Some of you must be fortunate enough to have a deep connection with a friend.
You trust them inevitably and have shared most of your life’s best and worst moments with this person.
Finding a true loving friendship that makes you feel happy and secure is so rare and special. It becomes so special and important that we wish it would last forever. Having friends like this is certainly a delight, which is why it would be devastating for anyone to lose them.
Saying goodbye or breaking up with a best friend definitely shatters your heart. Even though, you have a history together, trying hard to keep the spark or save the friendship does more harm than good. Loving someone means to do what’s best for them, even when it hurts you.
Sometimes, certain connections have run its course and you may not find closure. Realize that you’ve grown out of this bond and it’s okay to go your separate ways.
With that being said, let’s go through a few signs that it’s time to let go of your best friend.
You may not accept or come in terms with the fact that you’ve been second guessing your friendship. You start to think if this friendship is doing you any good. You realize, you and your friend have evolved so much these past years that you are both different people now.
You no longer have anything in common and conversations that were fun and easy going now seem to be awkward and forced. All the activities you used to do with them doesn’t interest you anymore. No matter the past and the way things used to be before, deep down you know everything’s changed.
That’s right, your friendship has definitely turned into a Charlie Puth song. One of the major reasons friendships end is that people grow apart over time. You and your best friend have found your separate ways but you still try to hold on and pretend like nothing’s different. You still consider them your best friend even though you haven’t talked in ages.
You barely see each other anymore of neither of you make efforts to hangout or spend time. You may pretend that everything is fine and normal, especially if you’re busy or are not residing in the same city as your best friend. Sooner or later, all of this will turn out to be excuses to you.
Everyone has goals they want to achieve at a certain time. Sometimes when you want something you have to let go of something – like places, people, etc. It’s unfortunate and difficult to process when you and your best friend have different plans and want different things for yourselves.

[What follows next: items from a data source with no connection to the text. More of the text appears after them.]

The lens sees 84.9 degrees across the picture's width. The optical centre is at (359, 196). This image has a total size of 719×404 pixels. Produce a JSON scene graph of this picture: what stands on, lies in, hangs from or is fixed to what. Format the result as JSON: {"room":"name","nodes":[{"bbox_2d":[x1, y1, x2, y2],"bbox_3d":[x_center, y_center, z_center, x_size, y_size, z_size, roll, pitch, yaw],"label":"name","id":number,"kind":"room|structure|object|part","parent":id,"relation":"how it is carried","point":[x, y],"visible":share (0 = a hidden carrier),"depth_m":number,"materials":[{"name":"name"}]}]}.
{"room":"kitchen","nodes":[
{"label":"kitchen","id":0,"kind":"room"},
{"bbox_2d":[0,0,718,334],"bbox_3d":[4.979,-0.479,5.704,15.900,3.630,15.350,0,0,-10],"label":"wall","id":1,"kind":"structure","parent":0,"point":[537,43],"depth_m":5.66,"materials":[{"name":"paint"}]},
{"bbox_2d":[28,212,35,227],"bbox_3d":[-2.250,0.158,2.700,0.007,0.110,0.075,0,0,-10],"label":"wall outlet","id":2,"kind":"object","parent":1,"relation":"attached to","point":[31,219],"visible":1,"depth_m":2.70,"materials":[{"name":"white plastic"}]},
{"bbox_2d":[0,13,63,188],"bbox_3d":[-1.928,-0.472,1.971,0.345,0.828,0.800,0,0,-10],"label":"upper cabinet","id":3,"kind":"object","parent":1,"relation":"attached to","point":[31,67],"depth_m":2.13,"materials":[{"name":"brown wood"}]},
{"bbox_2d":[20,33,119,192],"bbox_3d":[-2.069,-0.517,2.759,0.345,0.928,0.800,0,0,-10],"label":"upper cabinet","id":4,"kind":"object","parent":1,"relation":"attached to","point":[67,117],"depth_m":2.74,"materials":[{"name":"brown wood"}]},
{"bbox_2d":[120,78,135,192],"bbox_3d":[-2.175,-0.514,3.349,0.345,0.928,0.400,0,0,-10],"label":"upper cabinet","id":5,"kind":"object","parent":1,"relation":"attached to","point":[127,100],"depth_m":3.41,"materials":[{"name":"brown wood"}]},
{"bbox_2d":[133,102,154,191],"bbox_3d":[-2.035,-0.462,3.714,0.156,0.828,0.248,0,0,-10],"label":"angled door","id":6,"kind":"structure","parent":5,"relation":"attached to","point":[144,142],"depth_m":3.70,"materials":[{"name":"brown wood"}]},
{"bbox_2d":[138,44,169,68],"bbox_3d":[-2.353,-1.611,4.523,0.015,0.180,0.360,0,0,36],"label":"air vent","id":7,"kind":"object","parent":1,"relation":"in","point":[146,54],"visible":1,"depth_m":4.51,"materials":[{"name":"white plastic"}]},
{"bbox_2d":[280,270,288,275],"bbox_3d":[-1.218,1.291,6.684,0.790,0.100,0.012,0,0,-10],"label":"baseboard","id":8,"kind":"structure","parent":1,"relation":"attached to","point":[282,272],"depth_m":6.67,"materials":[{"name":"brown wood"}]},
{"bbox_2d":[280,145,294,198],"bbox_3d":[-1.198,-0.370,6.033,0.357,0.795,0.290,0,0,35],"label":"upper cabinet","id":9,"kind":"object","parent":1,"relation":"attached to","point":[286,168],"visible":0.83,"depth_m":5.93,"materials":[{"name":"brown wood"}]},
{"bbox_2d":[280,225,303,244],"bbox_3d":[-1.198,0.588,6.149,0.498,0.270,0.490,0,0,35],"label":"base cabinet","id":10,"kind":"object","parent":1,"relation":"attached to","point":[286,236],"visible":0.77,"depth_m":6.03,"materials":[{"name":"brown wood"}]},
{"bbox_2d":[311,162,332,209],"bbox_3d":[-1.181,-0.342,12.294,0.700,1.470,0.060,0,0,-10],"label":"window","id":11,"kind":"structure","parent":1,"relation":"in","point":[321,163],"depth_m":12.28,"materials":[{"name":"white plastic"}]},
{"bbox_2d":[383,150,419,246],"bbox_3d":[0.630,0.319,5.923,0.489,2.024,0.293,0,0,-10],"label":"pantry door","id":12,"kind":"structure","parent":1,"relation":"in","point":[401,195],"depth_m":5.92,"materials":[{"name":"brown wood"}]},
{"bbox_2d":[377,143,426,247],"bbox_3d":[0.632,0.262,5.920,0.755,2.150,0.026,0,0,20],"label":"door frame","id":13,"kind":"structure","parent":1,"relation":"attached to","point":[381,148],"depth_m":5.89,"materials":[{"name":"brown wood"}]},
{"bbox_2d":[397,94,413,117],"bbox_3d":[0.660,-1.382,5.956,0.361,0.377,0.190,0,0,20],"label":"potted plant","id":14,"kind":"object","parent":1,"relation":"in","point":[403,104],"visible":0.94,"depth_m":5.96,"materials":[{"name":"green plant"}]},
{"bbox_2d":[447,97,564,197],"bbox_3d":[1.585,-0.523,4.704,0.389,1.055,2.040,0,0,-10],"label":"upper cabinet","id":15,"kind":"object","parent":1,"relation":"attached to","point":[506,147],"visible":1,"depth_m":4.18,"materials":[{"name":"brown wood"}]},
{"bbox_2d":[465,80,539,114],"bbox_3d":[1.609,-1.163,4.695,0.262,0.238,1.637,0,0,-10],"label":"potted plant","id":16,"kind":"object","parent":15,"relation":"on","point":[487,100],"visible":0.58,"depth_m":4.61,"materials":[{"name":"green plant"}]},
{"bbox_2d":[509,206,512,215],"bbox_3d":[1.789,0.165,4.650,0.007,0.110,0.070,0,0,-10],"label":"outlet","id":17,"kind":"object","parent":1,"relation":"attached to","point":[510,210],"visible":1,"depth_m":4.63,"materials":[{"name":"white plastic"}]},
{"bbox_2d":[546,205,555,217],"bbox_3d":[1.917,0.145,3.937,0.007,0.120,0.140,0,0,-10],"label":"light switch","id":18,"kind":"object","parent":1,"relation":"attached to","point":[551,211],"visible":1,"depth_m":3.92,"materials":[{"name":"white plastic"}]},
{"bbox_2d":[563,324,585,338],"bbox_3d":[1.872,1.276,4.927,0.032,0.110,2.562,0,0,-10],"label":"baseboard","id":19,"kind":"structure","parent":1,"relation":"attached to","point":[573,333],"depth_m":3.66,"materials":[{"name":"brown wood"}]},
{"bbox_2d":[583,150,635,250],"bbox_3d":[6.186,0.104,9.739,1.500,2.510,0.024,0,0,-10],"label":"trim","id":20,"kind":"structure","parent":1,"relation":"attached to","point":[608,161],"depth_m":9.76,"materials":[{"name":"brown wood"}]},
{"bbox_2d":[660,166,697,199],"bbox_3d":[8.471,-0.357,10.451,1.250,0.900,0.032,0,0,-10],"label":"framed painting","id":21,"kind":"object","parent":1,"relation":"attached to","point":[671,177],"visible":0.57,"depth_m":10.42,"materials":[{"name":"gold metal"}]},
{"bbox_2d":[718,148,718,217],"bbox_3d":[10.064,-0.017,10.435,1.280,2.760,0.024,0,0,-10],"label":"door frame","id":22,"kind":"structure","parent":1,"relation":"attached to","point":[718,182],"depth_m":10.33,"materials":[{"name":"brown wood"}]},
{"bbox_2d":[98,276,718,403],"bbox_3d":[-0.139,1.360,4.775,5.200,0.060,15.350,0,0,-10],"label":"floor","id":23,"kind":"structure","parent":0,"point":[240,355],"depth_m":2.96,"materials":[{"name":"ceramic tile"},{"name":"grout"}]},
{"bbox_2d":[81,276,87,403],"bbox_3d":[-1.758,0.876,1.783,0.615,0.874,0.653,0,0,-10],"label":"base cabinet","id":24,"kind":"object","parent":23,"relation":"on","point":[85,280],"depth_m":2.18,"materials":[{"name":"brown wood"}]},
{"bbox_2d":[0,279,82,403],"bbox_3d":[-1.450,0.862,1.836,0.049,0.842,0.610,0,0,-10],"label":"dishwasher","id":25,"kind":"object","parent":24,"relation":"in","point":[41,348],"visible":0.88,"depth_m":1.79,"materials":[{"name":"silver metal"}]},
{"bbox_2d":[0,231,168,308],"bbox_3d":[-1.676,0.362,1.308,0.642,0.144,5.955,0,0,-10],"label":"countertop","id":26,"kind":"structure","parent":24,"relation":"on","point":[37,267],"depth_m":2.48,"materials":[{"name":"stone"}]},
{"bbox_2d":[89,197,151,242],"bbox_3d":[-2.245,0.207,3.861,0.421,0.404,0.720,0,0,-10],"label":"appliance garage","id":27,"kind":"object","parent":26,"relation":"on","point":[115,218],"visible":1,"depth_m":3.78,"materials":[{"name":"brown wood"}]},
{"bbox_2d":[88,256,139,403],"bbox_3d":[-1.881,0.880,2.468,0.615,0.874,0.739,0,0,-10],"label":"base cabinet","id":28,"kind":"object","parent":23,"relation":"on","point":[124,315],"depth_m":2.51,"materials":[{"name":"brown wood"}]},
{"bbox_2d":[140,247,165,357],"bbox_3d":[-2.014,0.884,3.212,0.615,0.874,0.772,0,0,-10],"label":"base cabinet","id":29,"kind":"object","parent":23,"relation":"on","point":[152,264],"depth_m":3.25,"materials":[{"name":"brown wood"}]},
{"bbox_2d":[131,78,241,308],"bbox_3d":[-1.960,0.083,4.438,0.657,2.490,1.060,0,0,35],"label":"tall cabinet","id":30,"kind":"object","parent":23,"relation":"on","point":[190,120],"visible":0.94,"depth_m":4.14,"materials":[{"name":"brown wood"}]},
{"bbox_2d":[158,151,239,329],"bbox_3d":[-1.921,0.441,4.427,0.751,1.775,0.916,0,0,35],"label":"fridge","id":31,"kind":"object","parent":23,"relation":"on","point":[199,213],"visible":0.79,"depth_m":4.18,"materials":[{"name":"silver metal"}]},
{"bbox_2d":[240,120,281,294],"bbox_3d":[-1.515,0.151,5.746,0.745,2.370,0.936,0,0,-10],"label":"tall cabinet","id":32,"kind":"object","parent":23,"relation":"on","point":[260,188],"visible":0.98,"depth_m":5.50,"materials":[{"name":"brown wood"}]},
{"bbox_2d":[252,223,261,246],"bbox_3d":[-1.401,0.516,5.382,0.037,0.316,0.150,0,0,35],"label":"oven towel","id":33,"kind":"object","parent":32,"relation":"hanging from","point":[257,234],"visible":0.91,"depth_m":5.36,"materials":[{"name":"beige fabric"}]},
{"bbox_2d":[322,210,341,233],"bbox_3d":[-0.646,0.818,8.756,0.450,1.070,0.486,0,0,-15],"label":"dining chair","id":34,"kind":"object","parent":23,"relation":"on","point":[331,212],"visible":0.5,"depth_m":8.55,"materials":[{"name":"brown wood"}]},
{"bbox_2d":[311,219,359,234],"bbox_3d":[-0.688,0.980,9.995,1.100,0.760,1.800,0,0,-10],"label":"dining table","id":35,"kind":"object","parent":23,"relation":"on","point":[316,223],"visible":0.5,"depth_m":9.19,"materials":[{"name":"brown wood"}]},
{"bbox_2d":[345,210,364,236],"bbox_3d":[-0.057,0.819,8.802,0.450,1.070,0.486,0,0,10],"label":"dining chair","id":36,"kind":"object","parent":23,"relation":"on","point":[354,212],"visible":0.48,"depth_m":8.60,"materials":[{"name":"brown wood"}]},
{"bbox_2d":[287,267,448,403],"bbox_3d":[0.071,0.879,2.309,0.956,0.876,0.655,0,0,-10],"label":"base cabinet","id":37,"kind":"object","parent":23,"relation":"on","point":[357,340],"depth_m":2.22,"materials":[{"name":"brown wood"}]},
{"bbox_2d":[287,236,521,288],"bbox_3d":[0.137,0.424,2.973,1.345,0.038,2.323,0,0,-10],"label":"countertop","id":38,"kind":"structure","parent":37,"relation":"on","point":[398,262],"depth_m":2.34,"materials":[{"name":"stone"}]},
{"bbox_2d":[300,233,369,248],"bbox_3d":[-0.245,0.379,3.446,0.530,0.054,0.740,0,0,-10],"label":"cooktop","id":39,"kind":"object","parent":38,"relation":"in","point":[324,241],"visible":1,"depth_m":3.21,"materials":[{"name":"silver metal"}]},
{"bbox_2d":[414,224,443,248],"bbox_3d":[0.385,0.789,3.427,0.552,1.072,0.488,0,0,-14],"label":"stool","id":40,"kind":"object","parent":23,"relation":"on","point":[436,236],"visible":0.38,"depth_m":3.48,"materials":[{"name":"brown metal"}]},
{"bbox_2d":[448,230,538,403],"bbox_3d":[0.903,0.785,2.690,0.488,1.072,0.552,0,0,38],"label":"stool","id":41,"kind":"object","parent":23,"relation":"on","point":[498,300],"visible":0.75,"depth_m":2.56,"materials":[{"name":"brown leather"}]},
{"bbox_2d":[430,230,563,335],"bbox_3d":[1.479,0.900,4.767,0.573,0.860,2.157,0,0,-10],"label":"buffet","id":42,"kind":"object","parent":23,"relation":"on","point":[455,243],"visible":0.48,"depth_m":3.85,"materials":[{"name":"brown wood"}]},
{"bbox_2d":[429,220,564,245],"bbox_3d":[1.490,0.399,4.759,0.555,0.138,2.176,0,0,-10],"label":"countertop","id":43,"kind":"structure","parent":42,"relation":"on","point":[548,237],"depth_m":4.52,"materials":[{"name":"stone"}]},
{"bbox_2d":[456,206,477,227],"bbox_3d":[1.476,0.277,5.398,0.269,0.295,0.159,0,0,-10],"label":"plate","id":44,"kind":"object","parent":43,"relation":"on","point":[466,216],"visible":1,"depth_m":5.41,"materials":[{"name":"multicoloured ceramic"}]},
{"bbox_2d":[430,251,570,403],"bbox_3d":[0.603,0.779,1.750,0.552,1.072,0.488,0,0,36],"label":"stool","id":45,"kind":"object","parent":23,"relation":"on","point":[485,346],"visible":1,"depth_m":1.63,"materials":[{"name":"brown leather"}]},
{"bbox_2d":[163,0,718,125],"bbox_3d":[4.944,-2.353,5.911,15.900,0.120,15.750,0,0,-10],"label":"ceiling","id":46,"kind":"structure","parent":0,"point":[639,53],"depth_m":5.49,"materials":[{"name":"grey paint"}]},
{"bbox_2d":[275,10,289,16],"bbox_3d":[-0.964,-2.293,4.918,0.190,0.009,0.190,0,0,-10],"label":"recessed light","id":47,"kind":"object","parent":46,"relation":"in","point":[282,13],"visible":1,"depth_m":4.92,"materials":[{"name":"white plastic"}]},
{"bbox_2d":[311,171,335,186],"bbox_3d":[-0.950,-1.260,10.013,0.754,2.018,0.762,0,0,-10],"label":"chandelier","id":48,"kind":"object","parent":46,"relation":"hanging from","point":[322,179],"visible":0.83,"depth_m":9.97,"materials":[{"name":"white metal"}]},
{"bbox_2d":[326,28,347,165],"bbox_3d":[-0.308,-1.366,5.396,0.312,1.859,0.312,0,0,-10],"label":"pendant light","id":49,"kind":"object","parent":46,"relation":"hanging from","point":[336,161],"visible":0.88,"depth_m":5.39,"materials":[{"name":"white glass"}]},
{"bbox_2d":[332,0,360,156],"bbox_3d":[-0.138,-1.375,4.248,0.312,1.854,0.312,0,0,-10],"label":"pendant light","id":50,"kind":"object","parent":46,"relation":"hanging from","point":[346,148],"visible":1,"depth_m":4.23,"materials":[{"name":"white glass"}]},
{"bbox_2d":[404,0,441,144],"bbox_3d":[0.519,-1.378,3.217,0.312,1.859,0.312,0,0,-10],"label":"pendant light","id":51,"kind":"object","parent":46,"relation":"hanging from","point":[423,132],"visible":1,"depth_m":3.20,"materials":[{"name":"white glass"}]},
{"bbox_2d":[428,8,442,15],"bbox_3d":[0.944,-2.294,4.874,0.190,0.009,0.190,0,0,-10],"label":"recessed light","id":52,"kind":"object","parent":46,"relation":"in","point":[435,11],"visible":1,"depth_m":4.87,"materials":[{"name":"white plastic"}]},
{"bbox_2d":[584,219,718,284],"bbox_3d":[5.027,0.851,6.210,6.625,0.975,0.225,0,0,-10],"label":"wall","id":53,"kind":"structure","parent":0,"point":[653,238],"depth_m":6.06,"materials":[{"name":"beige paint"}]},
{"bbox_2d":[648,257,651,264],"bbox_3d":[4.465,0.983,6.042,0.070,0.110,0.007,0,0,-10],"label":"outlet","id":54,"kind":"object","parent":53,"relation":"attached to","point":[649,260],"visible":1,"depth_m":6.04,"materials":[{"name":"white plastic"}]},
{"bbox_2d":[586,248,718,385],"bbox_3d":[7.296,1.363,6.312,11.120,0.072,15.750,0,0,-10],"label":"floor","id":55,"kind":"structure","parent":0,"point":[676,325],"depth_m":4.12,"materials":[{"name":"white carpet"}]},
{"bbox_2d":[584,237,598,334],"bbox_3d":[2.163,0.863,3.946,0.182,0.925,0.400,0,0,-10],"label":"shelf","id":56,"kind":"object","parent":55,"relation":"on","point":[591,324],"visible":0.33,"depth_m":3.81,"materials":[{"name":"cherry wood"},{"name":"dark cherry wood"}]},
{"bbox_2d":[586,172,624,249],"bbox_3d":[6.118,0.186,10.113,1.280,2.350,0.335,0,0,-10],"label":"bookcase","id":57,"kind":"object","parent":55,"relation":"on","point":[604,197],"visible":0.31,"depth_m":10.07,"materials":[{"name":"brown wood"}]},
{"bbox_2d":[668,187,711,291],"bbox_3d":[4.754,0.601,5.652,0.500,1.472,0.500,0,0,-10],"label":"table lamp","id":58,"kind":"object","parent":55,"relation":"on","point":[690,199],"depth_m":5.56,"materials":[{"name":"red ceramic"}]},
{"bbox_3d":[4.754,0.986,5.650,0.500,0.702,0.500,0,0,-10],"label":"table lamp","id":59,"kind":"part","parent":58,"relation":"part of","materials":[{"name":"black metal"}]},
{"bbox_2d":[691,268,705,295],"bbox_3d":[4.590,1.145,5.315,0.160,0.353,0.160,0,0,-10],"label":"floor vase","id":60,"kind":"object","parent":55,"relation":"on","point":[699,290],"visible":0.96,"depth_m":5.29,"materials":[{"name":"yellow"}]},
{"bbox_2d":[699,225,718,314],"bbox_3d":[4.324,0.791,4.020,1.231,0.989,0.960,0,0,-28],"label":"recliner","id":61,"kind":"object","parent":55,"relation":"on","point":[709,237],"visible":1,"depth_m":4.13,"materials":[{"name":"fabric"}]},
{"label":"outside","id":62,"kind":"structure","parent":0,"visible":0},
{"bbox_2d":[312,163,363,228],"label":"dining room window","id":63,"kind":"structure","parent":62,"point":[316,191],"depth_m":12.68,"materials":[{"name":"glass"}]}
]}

Staying in the friendship would mean that someone’s got to sacrifice on their dreams, which is certainly unfair. Asking someone to change their plans or give up on something, will only make them feel resentful towards you.
You don’t acknowledge that you have drifted apart from your best friend until you develop a closer relationship with your new friends. Have you been meeting people other than your best friend who are more compatible with you? That’s already a red flag IMO and it’s time to let go.

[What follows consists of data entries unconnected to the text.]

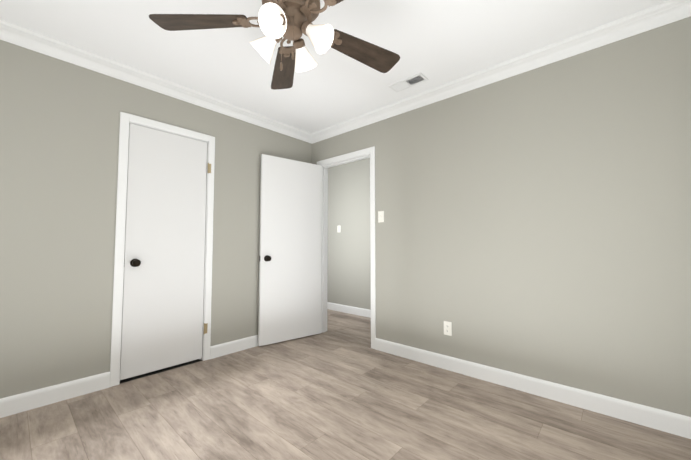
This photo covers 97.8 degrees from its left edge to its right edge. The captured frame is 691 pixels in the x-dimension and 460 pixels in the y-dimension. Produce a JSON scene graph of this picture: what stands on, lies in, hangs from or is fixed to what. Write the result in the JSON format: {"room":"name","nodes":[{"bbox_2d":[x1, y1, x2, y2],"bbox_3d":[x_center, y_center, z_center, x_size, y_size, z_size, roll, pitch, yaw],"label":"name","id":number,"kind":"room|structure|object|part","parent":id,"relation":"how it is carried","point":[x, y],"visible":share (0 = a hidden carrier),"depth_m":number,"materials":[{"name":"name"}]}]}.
{"room":"empty bedroom","nodes":[
{"label":"empty bedroom","id":0,"kind":"room"},
{"bbox_2d":[0,40,311,398],"bbox_3d":[-1.859,-0.027,2.749,0.740,2.440,3.460,-3,-4,42],"label":"wall","id":1,"kind":"structure","parent":0,"point":[59,133],"depth_m":2.14,"materials":[{"name":"grey paint"}]},
{"bbox_2d":[0,371,109,417],"bbox_3d":[-2.195,1.087,1.753,0.014,0.113,1.317,-3,-4,42],"label":"baseboard","id":2,"kind":"structure","parent":1,"relation":"attached to","point":[26,401],"depth_m":2.01,"materials":[{"name":"white wood"}]},
{"bbox_2d":[0,19,311,143],"bbox_3d":[-1.517,-1.211,2.577,0.082,0.092,3.150,-3,-4,42],"label":"crown molding","id":3,"kind":"structure","parent":1,"relation":"attached to","point":[12,33],"depth_m":2.38,"materials":[{"name":"white wood"}]},
{"bbox_2d":[110,112,214,386],"bbox_3d":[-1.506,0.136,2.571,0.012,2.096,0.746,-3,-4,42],"label":"trim","id":4,"kind":"structure","parent":1,"relation":"attached to","point":[126,119],"depth_m":2.35,"materials":[{"name":"white wood"}]},
{"bbox_2d":[204,163,210,333],"bbox_3d":[-1.285,0.161,2.806,0.012,1.590,0.034,-3,-4,42],"label":"closet door hinge","id":5,"kind":"object","parent":4,"relation":"attached to","point":[206,324],"visible":1,"depth_m":2.78,"materials":[{"name":"gold metal"}]},
{"bbox_2d":[120,123,206,379],"bbox_3d":[-1.504,0.159,2.568,0.098,2.002,0.614,-3,-4,42],"label":"closet door","id":6,"kind":"structure","parent":1,"relation":"in","point":[163,298],"depth_m":2.55,"materials":[{"name":"white wood"}]},
{"bbox_3d":[-1.673,0.259,2.370,0.091,0.066,0.103,-3,-4,42],"label":"knob","id":7,"kind":"part","parent":6,"relation":"part of","materials":[{"name":"brown metal"}]},
{"bbox_2d":[210,335,257,358],"bbox_3d":[-0.838,1.164,3.258,0.020,0.113,1.247,-3,-4,42],"label":"baseboard","id":8,"kind":"structure","parent":1,"relation":"attached to","point":[234,346],"depth_m":2.96,"materials":[{"name":"white wood"}]},
{"bbox_2d":[0,0,668,132],"bbox_3d":[-0.497,-1.318,2.372,5.080,0.100,4.620,-3,-4,42],"label":"ceiling","id":9,"kind":"structure","parent":0,"point":[436,43],"depth_m":2.04,"materials":[{"name":"white paint"}]},
{"bbox_2d":[149,0,399,89],"bbox_3d":[-0.221,-1.014,1.409,1.236,0.607,1.269,-3,-4,42],"label":"ceiling fan","id":10,"kind":"object","parent":9,"relation":"hanging from","point":[290,20],"visible":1,"depth_m":1.43,"materials":[{"name":"brown wood"}]},
{"bbox_3d":[-0.261,-0.841,1.353,0.054,0.257,0.045,-3,-4,42],"label":"cord","id":11,"kind":"part","parent":10,"relation":"part of","materials":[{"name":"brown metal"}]},
{"bbox_3d":[-0.237,-0.989,1.415,0.522,0.028,0.537,-3,-4,42],"label":"arm","id":12,"kind":"part","parent":10,"relation":"part of"},
{"bbox_3d":[-0.256,-0.883,1.419,0.395,0.139,0.395,-3,-4,42],"label":"lamp shade","id":13,"kind":"part","parent":10,"relation":"part of","materials":[{"name":"white glass"}]},
{"bbox_3d":[-0.256,-0.941,1.422,0.210,0.076,0.210,-3,-4,42],"label":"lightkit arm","id":14,"kind":"part","parent":10,"relation":"part of"},
{"bbox_2d":[388,72,427,92],"bbox_3d":[0.533,-1.253,2.573,0.310,0.010,0.135,-3,-4,42],"label":"ceiling vent","id":15,"kind":"object","parent":9,"relation":"in","point":[411,81],"visible":1,"depth_m":2.56,"materials":[{"name":"white metal"}]},
{"bbox_2d":[0,309,690,459],"bbox_3d":[-0.497,1.218,2.241,5.080,0.100,4.620,-3,-4,42],"label":"floor","id":16,"kind":"structure","parent":0,"point":[340,388],"depth_m":1.83,"materials":[{"name":"brown wood"}]},
{"bbox_2d":[327,158,370,309],"bbox_3d":[1.006,0.036,3.978,5.080,2.440,0.120,-3,-4,42],"label":"wall","id":17,"kind":"structure","parent":0,"point":[349,276],"depth_m":4.74,"materials":[{"name":"grey paint"}]},
{"bbox_2d":[337,225,340,232],"bbox_3d":[-0.111,-0.017,4.894,0.070,0.115,0.015,-3,-4,42],"label":"light switch","id":18,"kind":"object","parent":17,"relation":"attached to","point":[338,228],"visible":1,"depth_m":4.89,"materials":[{"name":"white plastic"}]},
{"bbox_2d":[327,302,370,317],"bbox_3d":[0.917,1.198,3.909,4.960,0.113,0.014,-3,-4,42],"label":"baseboard","id":19,"kind":"structure","parent":17,"relation":"attached to","point":[331,306],"depth_m":4.66,"materials":[{"name":"white wood"}]},
{"bbox_2d":[312,17,690,416],"bbox_3d":[0.862,-0.029,2.712,3.600,2.440,0.120,-3,-4,42],"label":"wall","id":20,"kind":"structure","parent":0,"point":[536,223],"depth_m":2.10,"materials":[{"name":"grey paint"}]},
{"bbox_2d":[258,154,321,345],"bbox_3d":[-0.592,0.207,3.397,0.763,2.015,0.133,2,-4,-38],"label":"open door","id":21,"kind":"structure","parent":20,"relation":"in","point":[290,250],"depth_m":3.36,"materials":[{"name":"white paint"},{"name":"dark bronze"}]},
{"bbox_3d":[-0.851,0.301,3.189,0.104,0.066,0.133,2,-4,-38],"label":"knob","id":22,"kind":"part","parent":21,"relation":"part of","materials":[{"name":"brown metal"}]},
{"bbox_2d":[317,146,375,348],"bbox_3d":[0.018,0.182,3.459,0.894,2.096,0.144,-3,-4,42],"label":"door frame","id":23,"kind":"structure","parent":20,"relation":"attached to","point":[371,150],"depth_m":3.47,"materials":[{"name":"white wood"}]},
{"bbox_2d":[378,211,383,222],"bbox_3d":[0.360,-0.135,3.078,0.070,0.115,0.015,-3,-4,42],"label":"light switch","id":24,"kind":"object","parent":20,"relation":"attached to","point":[380,216],"visible":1,"depth_m":3.08,"materials":[{"name":"white plastic"}]},
{"bbox_2d":[444,321,451,335],"bbox_3d":[0.872,0.840,2.573,0.070,0.115,0.007,-3,-4,42],"label":"outlet","id":25,"kind":"object","parent":20,"relation":"attached to","point":[448,326],"visible":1,"depth_m":2.57,"materials":[{"name":"white plastic"}]},
{"bbox_2d":[312,0,690,143],"bbox_3d":[0.794,-1.205,2.697,3.360,0.092,0.082,-3,-4,42],"label":"crown molding","id":26,"kind":"structure","parent":20,"relation":"attached to","point":[660,15],"depth_m":2.18,"materials":[{"name":"white wood"}]},
{"bbox_2d":[375,338,690,438],"bbox_3d":[1.172,1.114,2.284,2.327,0.113,0.014,-3,-4,42],"label":"baseboard","id":27,"kind":"structure","parent":20,"relation":"attached to","point":[663,420],"depth_m":2.04,"materials":[{"name":"white wood"}]}
]}

If not, try your best to accept that the friendship is not what it used to be and drop the “bestie” tag for life. This doesn’t mean that your best friend isn’t treating you better or that you like them any less. It means you feel like yourself more with your new friends and you owe it to yourself to be honest about it.
This is unfortunately by far, a very sad and the most common reason to disregard friendships! Trust is indeed the core foundation of any healthy relationship. Without it, things can never be better or even escalate between two people. Maybe you’ve had a fight with your best friend or said some mean things to each other which can’t be taken back.
Nevertheless, there’s been too much hurt to save the friendship. Although forgiveness is an option and broken things can be fixed, it’s not good for your mental health, especially in the long run. Instead, move on with someone else and sooner or later you tend you feel good about yourself.
If you feel like you’re the only one making efforts or holding on to and carrying all the weight, it’s high time you end things with your best friend. As much as it hurts to be neglected, especially by someone you considered the world of, trying to change their mind and prove your worth is considerably wrong. If they don’t want you in their life, cut some slack, find the exit door and walk away! You may be someone who requires closure as to why things didn’t work out but in such cases it’s highly not advisable. It’s not good for your self esteem to be with someone who doesn’t want you.